ÜMİTLER YAŞATIRLAR.
Ümitlerin varlığı, gönüllerin hükümranlığı, eritir demirden duvarları.
Ümitlerin en güzeli sevgiden alır temeli. Sağlamsa temeli fetheder gönülleri.
Yıllara meydan okuyan yaşam, koparırken yavaş, yavaş bizlerden bir şeyleri.
Tutunduğumuz dallara nisbet en güzel ümitleri, yine filizlendiren sevgi tohumları.
Saçıldığı yerde yeşerip, yine bizi bulacağını biliriz.
Ümitlerin içerisinde büyüttüğümüz filizlerin, çiçek açtığını görmek.
Ömrümüzün baharında esen yellleri, bir kez daha bitmeyen hayalleri, canlandırır.
Yaşama tutunur, tutundukça dalların, aslında ümitlerin yetiştirdiği fidanlar olduğunu geçte olsa anlarız.
Fidanlar boy attığında, asırlık ağaçların arasında yerini aldığında.
Belkide bizler o zamanlarda aralarında olamadığımızda.
Kimbilir ne şimşekler çakacakta, aydınlanan ışığında nice ümitlere daha kucak açacak.
Memleketim diye şiir yazan şairin duygularını irdelediğimizde;
İçerisinde yaşattığı anları, zamanları, kavramları.
Ümitle bezediği, hayalle süslediği, gönlünü mest ettiği, ferahlığında kendini serinlettiği.
Hazlarını en derinden hissettiğinide anlamak gerek.
Anlamak yine boşlukta kendini rüzgara kaptırmış bir yaprak kümesi içerisinde.
Yavaş, yavaş, süzülerek, konacak bir yer bakmak gibi.
Anlamak, içinde sakladığı hisleri duyguları bir arının peteğine bal olarak akıttığı gibi akıtmak.

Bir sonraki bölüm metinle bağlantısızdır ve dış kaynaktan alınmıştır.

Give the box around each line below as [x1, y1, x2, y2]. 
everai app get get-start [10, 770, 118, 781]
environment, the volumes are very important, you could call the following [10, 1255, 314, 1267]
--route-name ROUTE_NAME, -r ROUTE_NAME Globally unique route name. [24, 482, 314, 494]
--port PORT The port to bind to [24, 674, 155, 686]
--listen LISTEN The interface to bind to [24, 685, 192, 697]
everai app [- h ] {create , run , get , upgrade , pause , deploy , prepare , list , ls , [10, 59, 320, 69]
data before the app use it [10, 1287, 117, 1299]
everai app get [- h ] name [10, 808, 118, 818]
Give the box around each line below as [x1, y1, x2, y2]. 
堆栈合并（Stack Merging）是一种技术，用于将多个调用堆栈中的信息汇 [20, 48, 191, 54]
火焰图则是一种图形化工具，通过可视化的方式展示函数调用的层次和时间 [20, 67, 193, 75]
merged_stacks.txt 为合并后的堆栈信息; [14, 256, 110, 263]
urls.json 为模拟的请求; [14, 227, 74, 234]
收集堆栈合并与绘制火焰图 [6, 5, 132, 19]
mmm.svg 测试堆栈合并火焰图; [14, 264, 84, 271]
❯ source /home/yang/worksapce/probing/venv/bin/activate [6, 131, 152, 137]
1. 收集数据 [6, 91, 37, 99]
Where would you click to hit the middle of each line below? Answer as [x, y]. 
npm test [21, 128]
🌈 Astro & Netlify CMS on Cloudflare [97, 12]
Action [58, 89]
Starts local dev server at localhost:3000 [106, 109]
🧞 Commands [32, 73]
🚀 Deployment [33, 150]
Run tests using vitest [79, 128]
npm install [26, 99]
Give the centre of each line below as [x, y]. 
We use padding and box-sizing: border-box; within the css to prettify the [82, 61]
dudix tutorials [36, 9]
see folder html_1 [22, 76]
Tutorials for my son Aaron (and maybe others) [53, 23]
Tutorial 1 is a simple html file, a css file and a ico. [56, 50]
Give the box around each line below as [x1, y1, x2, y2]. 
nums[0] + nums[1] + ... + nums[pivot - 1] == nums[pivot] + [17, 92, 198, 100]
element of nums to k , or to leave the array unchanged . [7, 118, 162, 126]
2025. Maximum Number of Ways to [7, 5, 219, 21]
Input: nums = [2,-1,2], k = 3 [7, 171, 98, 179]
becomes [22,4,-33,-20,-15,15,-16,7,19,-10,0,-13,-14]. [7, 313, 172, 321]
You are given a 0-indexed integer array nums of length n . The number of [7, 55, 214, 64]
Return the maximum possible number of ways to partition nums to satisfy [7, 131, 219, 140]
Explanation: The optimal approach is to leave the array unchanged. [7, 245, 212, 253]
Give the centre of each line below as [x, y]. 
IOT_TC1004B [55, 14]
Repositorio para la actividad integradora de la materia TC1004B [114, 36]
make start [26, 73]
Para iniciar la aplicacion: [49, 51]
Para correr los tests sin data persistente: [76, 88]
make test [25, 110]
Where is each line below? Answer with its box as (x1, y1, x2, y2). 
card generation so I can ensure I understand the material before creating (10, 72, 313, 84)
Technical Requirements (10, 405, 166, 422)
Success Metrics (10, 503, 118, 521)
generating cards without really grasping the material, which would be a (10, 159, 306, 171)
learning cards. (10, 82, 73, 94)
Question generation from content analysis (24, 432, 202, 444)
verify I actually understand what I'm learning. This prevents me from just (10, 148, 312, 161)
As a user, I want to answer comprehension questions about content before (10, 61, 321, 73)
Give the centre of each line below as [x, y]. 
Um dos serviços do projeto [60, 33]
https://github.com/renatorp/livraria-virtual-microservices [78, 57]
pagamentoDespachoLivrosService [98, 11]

Anlamak içinde beslediği kavuşma, ulaşma, buluşma, görme, hissetme ile başlayıp,
Aşma, koşma, azmetme, çaba, gayret ile ümitlerinin gerçekliğine inanıp kanat çırparak uçan kuşlar misali.
Ümitlerin içerisinde hayaller, hayallerin içerisinde gerçekler.
Hepside birer birer yaşamın içerisindeki bizler.
Yaşamanın gayesi hayata tutunmakla başlarken,
Memleket sevgisi, tutkusu, bitmeyen özlemler.
Hepside birer birer bizler için varlar.
Amaç; aramaya gerek kalmadan, seni bulan, ecdadından kalan, en güzel duygulardan oluşan.
İlmek ilmek örülmüş iğne oyasının içerisindeki renk cümbüşü gibi karşımızda dururlar.
Onlar; dikilecek bir eşarpın kenar süsü, onlar vitrinleri süsleyen, onlar hayallerin içerisinden.
Ümitlerin gölgesinden, anahtar deliğinden süzülen ışığın bir yerlere düşmesi kadar ince.
Sabah güneşinin yavaş yavaş ısıtması kadar sımsıcak.
Boş dedikleri bir çok olgunun bir gün gelip hoş olabileceğini de ümit etmek.
Onunla yaşayıp onunla hayaller kurmak.
Kavuştuğunda mutluluklardan mutluluk tatmak, hoş olsa gerek.
Hoca Nasrettin’den de kesitlerle sayfamıza renk vermesek olmaz elbette.
Ya Tutarsa?
Hoca, günün birinde kepçeyi, tencereyi alıp Akşehir Gölü’nün kıyısına gider; başlar elindeki kepçeyle bir şeyler yapmaya.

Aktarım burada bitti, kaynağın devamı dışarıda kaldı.